Из года в год шла упорная борьба между двумя направлениями в учении о невосприимчивости организмов к заразным болезням. Победив Пфейфера, Мечников не избавился от новых нападок. Профессор Эрлих разработал весьма сложную теорию, объясняющую борьбу организмов с ядами микробов — токсинами. Химические вещества — противоядия, по Эрлиху, никакого отношения к фагоцитам не имели. Другой микробиолог, Беринг, с своей стороны, дал науке теорию иммунитета, которая также отвергала участие фагоцитов в борьбе с заразными болезнями. Беринг впервые открыл антитоксины — противоядия организма, разрушающие яды микробов. Что же оставалось делать Илье Ильичу? Бороться и еще раз бороться, без устали и без передышки.

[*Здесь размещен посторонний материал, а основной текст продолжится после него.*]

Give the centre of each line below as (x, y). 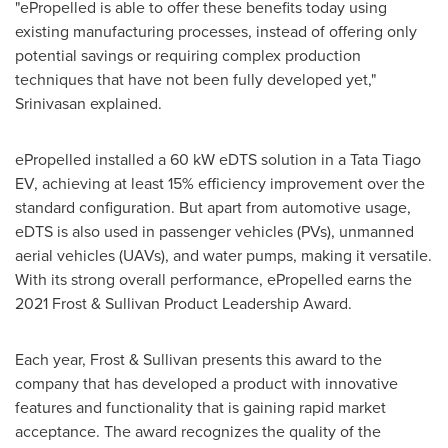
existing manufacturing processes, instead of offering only (216, 31)
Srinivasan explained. (88, 103)
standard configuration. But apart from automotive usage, (213, 207)
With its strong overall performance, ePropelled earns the (213, 279)
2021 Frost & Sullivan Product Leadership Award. (183, 303)
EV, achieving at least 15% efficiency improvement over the (220, 183)
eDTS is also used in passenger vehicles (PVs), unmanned (214, 231)
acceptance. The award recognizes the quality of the (198, 431)
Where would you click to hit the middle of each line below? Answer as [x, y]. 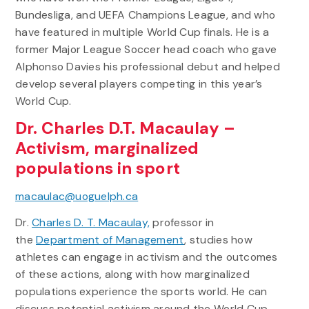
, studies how [218, 240]
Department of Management [110, 240]
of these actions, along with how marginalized [132, 275]
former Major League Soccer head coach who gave [146, 49]
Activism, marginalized [107, 149]
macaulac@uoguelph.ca [77, 197]
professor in [182, 223]
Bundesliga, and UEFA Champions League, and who [145, 14]
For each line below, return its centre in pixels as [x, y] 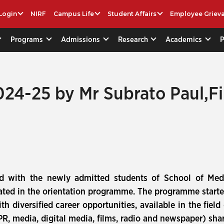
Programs [27, 39]
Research [134, 39]
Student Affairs [132, 14]
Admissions [81, 39]
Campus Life [74, 14]
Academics [185, 39]
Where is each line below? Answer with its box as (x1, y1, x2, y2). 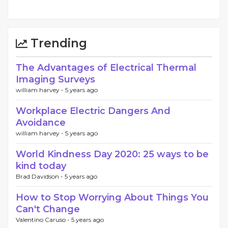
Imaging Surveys (16, 74, 95, 85)
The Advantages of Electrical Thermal (16, 62, 196, 73)
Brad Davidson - (16, 173, 65, 180)
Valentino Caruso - (16, 216, 71, 223)
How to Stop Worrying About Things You (16, 192, 209, 203)
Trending (27, 36, 87, 50)
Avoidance (16, 117, 66, 128)
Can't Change (16, 204, 80, 215)
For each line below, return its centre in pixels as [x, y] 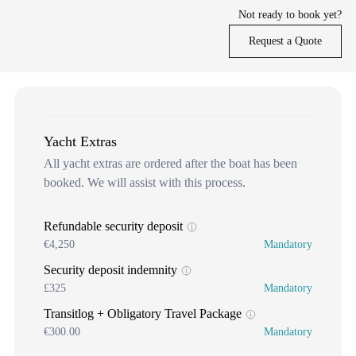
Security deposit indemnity [112, 270]
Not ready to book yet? [290, 15]
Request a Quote [285, 41]
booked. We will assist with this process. [145, 183]
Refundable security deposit [115, 226]
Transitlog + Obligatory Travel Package [144, 314]
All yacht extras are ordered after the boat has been [170, 164]
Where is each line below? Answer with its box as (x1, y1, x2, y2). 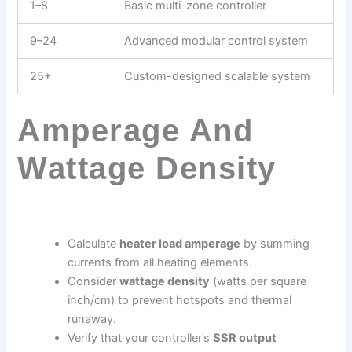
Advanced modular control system (124, 34, 309, 49)
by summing (240, 236, 310, 251)
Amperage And (17, 113, 254, 148)
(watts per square (210, 274, 307, 289)
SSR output (213, 331, 277, 346)
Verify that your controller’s (68, 331, 214, 346)
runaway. (68, 312, 117, 327)
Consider (68, 274, 120, 289)

В лаборатории Мечникова можно найти все — от разводок микробов, имеющих размеры в тысячную долю миллиметра, до крокодилов трехметровой длины. Загадочные антитоксины должны быть изучены на всех ступенях животного мира. Необходимо досконально знать их родословную. Необходимо с антитоксинами проделать тот же гигантский труд, который на протяжении десятилетий он затратил на изучение фагоцитов. Нужно во что бы то ни стало найти цепочку, связывающую в единое целое все проявления невосприимчивости к болезням в животном царстве. Антитоксины и фагоциты наверняка связаны в борьбе против микробов. Но какова эта связь? Для ответа на этот вопрос нужно поставить тысячи опытов. За эту грандиозную работу и принялся Илья Ильич.

Быть может, сами микробы вырабатывают антитоксины, то есть сами себя обезвреживают? Или, быть может, одни микробы выделяют противоядия для других болезнетворных микробов? Опыт следует за опытом. Руки не поспевают за ходом беспокойной мысли. Приходит, наконец, ответ. Нет, микробы не вырабатывают антитоксинов.

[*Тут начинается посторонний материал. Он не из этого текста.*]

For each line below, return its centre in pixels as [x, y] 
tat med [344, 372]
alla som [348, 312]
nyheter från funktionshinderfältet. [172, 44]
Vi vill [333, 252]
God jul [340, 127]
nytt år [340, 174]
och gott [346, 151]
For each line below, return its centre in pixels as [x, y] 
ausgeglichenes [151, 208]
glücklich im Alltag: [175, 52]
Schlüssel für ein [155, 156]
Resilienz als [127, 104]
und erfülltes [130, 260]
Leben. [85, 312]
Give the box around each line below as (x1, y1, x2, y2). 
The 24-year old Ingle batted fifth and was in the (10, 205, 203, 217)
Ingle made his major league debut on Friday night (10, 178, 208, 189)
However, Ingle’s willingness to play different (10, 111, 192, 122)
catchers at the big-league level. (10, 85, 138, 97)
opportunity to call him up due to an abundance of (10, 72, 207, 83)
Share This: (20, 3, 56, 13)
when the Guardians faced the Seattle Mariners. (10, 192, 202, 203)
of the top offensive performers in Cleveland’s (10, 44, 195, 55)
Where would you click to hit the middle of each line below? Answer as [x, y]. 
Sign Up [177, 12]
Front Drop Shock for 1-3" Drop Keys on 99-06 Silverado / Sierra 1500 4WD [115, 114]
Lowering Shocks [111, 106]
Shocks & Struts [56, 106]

Еще один возможный источник антитоксинов подвергается исследованию Мечникова — растения. Быть может, они могут вырабатывать антитоксины? Опять опыты, опять напряженный, вдохновенный труд. В итоге снова отрицательный результат: растения антитоксинов не выделяют. Значит, необходимо искать их происхождение в организмах, которые борются с микробами.

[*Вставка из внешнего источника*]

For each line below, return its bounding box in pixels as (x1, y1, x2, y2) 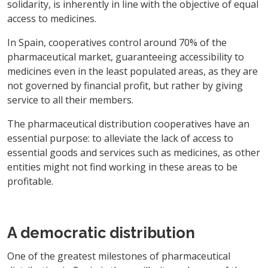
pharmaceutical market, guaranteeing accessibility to (7, 50, 244, 63)
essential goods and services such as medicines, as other (7, 145, 260, 159)
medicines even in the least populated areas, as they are (7, 64, 258, 78)
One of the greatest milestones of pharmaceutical (7, 249, 230, 263)
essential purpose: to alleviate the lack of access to (7, 131, 233, 145)
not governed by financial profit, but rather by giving (7, 78, 243, 92)
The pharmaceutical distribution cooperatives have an (7, 117, 249, 130)
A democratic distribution (7, 223, 195, 242)
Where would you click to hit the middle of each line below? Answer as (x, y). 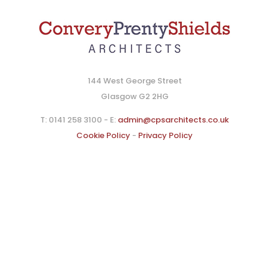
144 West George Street (134, 81)
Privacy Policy (165, 136)
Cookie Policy (103, 136)
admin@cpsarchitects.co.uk (173, 120)
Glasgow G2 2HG (134, 97)

Следуют опыты на низших животных. Подвергаются тщательному исследованию и черви, и насекомые, и лягушки. В лаборатории Мечникова появляются всевозможные рыбы. Ответ по-прежнему отрицательный. Каких только микробов не вводил Илья Ильич этим представителям холоднокровных животных, и никогда он не находил в них и следов антитоксинов. Осталось исследовать высших холоднокровных животных и потом перейти к теплокровным. Для этого Илья Ильич приобретает крокодила, огромного хищника тропических стран. Ученый смело проводит опыты с этим животным, один вид которого наводит страх на некоторых сотрудников института. Крокодилу прививают небольшие дозы микробных ядов, постепенно приучая его к ядовитым веществам. И именно на крокодиле Илья Ильич впервые убеждается в том, что антитоксины вырабатываются в организме в тех же органах, где образуются форменные элементы крови, — в селезенке и костном мозгу. Он знал, что любая функция организма изменяется по мере усложнения вида. Он знал, что из лабиринта сложнейших научных задач ему поможет выйти испытанный метод дарвинизма — сравнительно-эволюционный метод.